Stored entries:
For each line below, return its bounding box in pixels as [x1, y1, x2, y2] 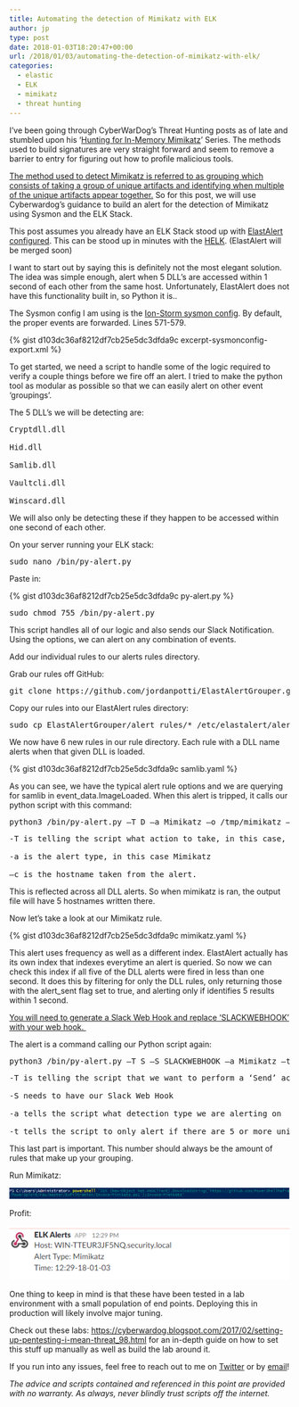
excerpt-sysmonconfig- [181, 335, 269, 345]
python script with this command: [9, 799, 132, 810]
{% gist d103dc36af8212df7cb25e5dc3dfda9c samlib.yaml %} [9, 763, 238, 774]
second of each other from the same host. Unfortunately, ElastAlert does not [9, 281, 290, 292]
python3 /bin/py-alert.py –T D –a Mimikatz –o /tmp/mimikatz [9, 816, 282, 827]
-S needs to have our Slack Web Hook [9, 1090, 174, 1101]
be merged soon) [9, 244, 73, 255]
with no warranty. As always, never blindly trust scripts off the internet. [9, 1388, 271, 1399]
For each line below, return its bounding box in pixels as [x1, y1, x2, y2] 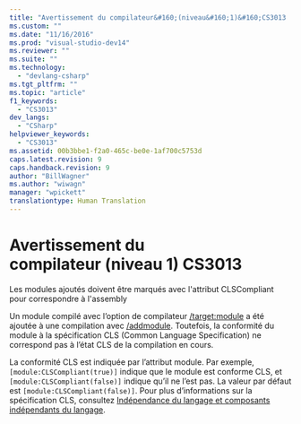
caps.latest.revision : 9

**Task objective**
Write out word for word every line from the line with "second of each" through the final line of the records, both included, skipping the pictures.

**Result of this exercise**
second of each other from the same host. Unfortunately, ElastAlert does not [9, 281, 290, 292]
python3 /bin/py-alert.py –T D –a Mimikatz –o /tmp/mimikatz [9, 816, 282, 827]
-S needs to have our Slack Web Hook [9, 1090, 174, 1101]
be merged soon) [9, 244, 73, 255]
with no warranty. As always, never blindly trust scripts off the internet. [9, 1388, 271, 1399]
For each line below, return its bounding box in pixels as [x1, y1, x2, y2] 
caps.latest.revision : 9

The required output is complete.